## WHAT THE TASK ASKS
Begin at the line containing "after it is" in the data below and go on through the line containing "LTL. In another", repeating each line exactly; include both ends and no other line.

## MATERIALS PROVIDED
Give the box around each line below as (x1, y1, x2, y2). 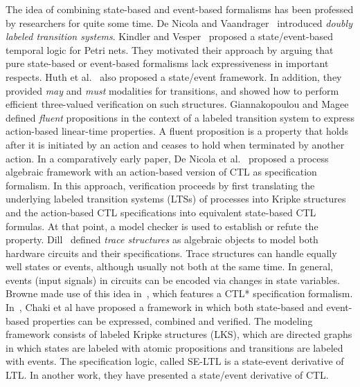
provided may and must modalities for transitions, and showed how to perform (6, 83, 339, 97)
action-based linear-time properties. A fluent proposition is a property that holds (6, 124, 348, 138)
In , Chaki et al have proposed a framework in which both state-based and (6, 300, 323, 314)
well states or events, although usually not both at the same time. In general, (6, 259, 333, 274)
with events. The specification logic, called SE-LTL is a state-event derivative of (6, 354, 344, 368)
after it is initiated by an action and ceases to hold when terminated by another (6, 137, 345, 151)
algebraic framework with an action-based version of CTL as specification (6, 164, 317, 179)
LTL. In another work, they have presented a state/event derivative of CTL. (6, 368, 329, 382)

---

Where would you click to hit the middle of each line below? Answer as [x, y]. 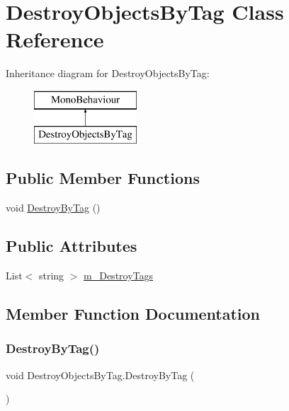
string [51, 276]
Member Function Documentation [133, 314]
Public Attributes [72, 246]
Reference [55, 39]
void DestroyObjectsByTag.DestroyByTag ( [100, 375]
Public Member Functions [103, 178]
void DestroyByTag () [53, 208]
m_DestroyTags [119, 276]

==

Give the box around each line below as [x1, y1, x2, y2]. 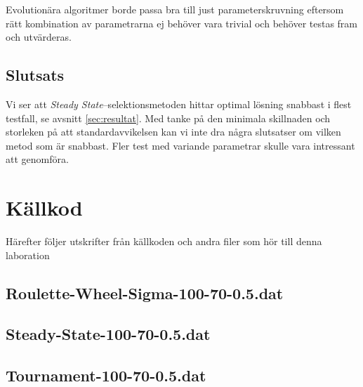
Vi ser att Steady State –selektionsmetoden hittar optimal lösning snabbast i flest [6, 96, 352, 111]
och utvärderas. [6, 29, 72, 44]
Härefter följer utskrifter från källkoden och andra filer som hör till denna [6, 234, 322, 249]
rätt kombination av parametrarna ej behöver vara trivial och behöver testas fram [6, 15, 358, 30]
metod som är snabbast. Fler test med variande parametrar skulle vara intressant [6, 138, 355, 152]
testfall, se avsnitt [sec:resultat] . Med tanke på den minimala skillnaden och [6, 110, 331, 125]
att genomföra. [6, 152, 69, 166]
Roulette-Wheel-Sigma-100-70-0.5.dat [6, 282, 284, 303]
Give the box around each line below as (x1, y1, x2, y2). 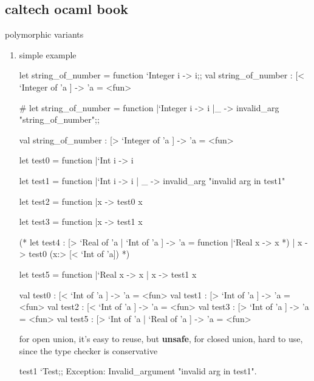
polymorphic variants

## ANSWER SECTION
after it is initiated by an action and ceases to hold when terminated by another (6, 137, 345, 151)
algebraic framework with an action-based version of CTL as specification (6, 164, 317, 179)
LTL. In another work, they have presented a state/event derivative of CTL. (6, 368, 329, 382)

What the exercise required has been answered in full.